Un grand silence et un grand calme. Un grand silence parce que le Roi dort... Dieu s'est endormi dans la chair, et il réveille ceux qui étaient dans les enfers" (Homélie pour le Samedi Saint, PG 43, 439). Dans le Credo, nous professons que Jésus Christ "a été crucifié sous Ponce Pilate, est mort et a été enseveli, est descendu aux enfers. Le troisième jour est ressuscité des morts".
Chers frères et sœurs, à notre époque, en particulier après avoir traversé le siècle dernier, l'humanité est devenue particulièrement sensible au mystère du Samedi Saint.
Dieu caché fait partie de la spiritualité de l'homme contemporain, de façon existentielle, presque inconsciente, comme un vide dans le cœur qui s'est élargi toujours plus. Vers la fin du xix siècle, Nietzsche écrivait: "Dieu est mort! Et c'est nous qui l'avons tué!".
Cette célèbre expression est, si nous regardons bien, prise presque à la lettre par la tradition chrétienne, nous la répétons souvent dans la Via Crucis, peut-être sans nous rendre pleinement compte de ce que nous disons.
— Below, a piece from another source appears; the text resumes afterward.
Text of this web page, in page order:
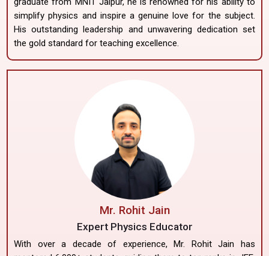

Après les deux guerres mondiales, les lager et les goulag, Hiroshima et Nagasaki, notre époque est devenue dans une mesure toujours plus grande un Samedi Saint: l'obscurité de ce jour interpelle tous ceux qui s'interrogent sur la vie, et de façon particulière nous interpelle, nous croyants. Nous aussi nous avons affaire avec cette obscurité.
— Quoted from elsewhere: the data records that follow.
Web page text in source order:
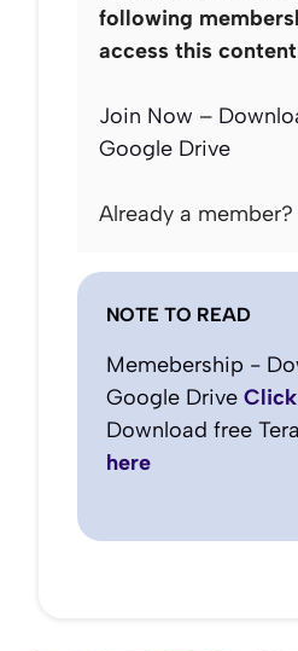
following
access this
Join Now –
Google Drive
Already a member?
NOTE TO READ
Memebership -
Google Drive
Download free
here

Et toutefois, la mort du Fils de Dieu, de Jésus de Nazareth a un aspect opposé, totalement positif, source de réconfort et d'espérance. Et cela me fait penser au fait que le Saint-Suaire se présente comme un document "photographique", doté d'un "positif" et d'un "négatif". Et en effet, c'est précisément le cas: le mystère le plus obscur de la foi est dans le même temps le signe le plus lumineux d'une espérance qui ne connaît pas de limite. Le Samedi Saint est une "terre qui n'appartient à personne" entre la mort et la résurrection, mais dans cette "terre qui n'appartient à personne" est entré l'Un, l'Unique qui l'a traversée avec les signes de sa Passion pour l'homme: "Passio Christi. Passio hominis". Et le Saint-Suaire nous parle exactement de ce moment, il témoigne précisément de l'intervalle unique et qu'on ne peut répéter dans l'histoire de l'humanité et de l'univers, dans lequel Dieu, dans Jésus Christ, a partagé non seulement notre mort, mais également le fait que nous demeurions dans la mort. La solidarité la plus radicale.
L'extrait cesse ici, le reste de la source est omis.